Mr. Sifry does a superb job of contextualizing WikiLeaks' moment in history. Mr. Sifry describes as only he can how the Internet has provided a platform for the distribution of information, with results that can be quite discomfiting to those in power. He believes the controversy surrounding WikiLeaks has to do with its spectacular exposure of the contradictions of U.S. government policy: in which the rights of people elsewhere to challenge sovereign power is expressed on the one hand; while on the other hand, little to no tolerance is permitted when its own privileges might seem to have come under scrutiny.

Sharing his own personal experiences, Mr. Sifry discusses many lesser-known web sites that are subtly but inexorably changing politics as we know it. As Mr. Sifry demonstrates, the overall trend has been towards the wider sharing and use of information. Some might be surprised that the author's main concern is not that government and business could ever succeed at putting the information genie back in the bottle; rather it is about the rate at which ordinary citizens can adapt to a new reality in which we have access to much more information than ever before possible.
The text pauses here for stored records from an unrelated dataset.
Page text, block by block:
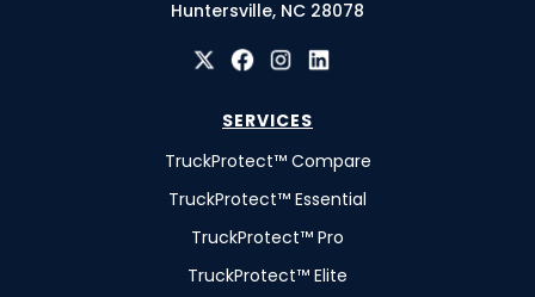
Huntersville, NC 28078
SERVICES
TruckProtect™ Compare
TruckProtect™ Essential
TruckProtect™ Pro
TruckProtect™ Elite
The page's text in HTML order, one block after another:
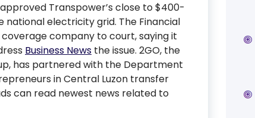
Transpower’s close to $400-
electricity grid. The Financial
company to court, saying it
Business News the issue. 2GO, the
has partnered with the Department
in Central Luzon transfer
can read newest news related to
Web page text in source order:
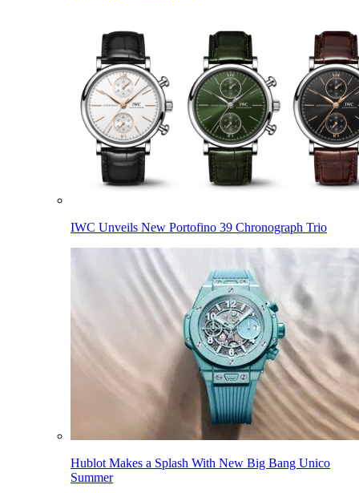
IWC Unveils New Portofino 39 Chronograph Trio
Hublot Makes a Splash With New Big Bang Unico
Summer
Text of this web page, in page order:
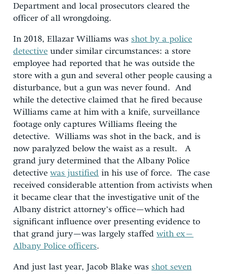
Department and local prosecutors cleared the
officer of all wrongdoing.
In 2018, Ellazar Williams was shot by a police
detective under similar circumstances: a store
employee had reported that he was outside the
store with a gun and several other people causing a
disturbance, but a gun was never found. And
while the detective claimed that he fired because
Williams came at him with a knife, surveillance
footage only captures Williams fleeing the
detective. Williams was shot in the back, and is
now paralyzed below the waist as a result. A
grand jury determined that the Albany Police
detective was justified in his use of force. The case
received considerable attention from activists when
it became clear that the investigative unit of the
Albany district attorney’s office—which had
significant influence over presenting evidence to
that grand jury—was largely staffed with ex–
Albany Police officers.
And just last year, Jacob Blake was shot seven

On that point, Mr. Sifry reopens the WikiLeaks case to discuss its meaning for participatory democracies. Although Mr. Sifry does not believe that Assange's peculiar personality and WikiLeaks' frequently-changing mission statement has helped its cause, he unreservedly supports the public's right to know what its government is doing. Although it should probably come as no surprise that certain dim wit politicians would lash out at WikiLeaks, the many attempts to prosecute Assange and to close the site does raise concerns about how the public might be able to permanently secure a stable platform for discussing important issues without fear of censorship or reprisal.

I highly recommend this outstanding book to everyone.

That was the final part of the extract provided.